Frequently Asked Questions
Should I use gp2 or gp3 for RDS storage?
Use gp3. It is 20% cheaper than gp2, gives you 3,000 IOPS baseline included, and lets you scale IOPS independently from storage size. There is no reason to choose gp2 for new databases.
Can I encrypt an existing unencrypted RDS database?
Not directly. You need to create an encrypted snapshot, restore a new encrypted instance from it, and switch your application over. This involves downtime. Always enable encryption from day one.
What is the difference between Multi-AZ and Read Replicas?
Multi-AZ is for high availability with automatic failover. You cannot read from the standby. Read Replicas are for scaling read traffic to separate instances. They do not provide automatic failover.
How long should I keep automated backups?
Minimum 7 days for production, 14 days recommended. This gives you point-in-time recovery within the retention window. The storage cost is minimal compared to the protection it provides.
Should I use db.t3 instances for production?
No.

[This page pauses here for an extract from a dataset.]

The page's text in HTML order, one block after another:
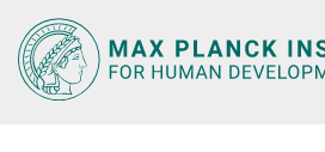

Burstable instances run out of CPU credits under sustained load, causing sudden performance drops. Use db.r6g (memory-optimized) or db.m6g (general purpose) for production workloads.
Skip the Manual Setup — Use the Terraform Module
Everything in this guide — private subnet placement, encryption, gp3 storage, automated backups, Performance Insights, parameter groups, deletion protection — is packaged into one module.
module "rds" {
source = "github.com/akshayghalme/terraform-rds-production"
name = "my-app"
engine = "postgres"
engine_version = "16.1"
instance_class = "db.r6g.large"
allocated_storage = 100
db_name = "myapp"
username = "admin"
password = var.db_password
db_subnet_group_name = module.vpc.db_subnet_group_name
vpc_id = module.vpc.vpc_id
app_security_group_id = module.ecs.app_security_group_id
}
Production-ready database with all the settings covered in this guide. Run terraform apply and your database is deployed securely.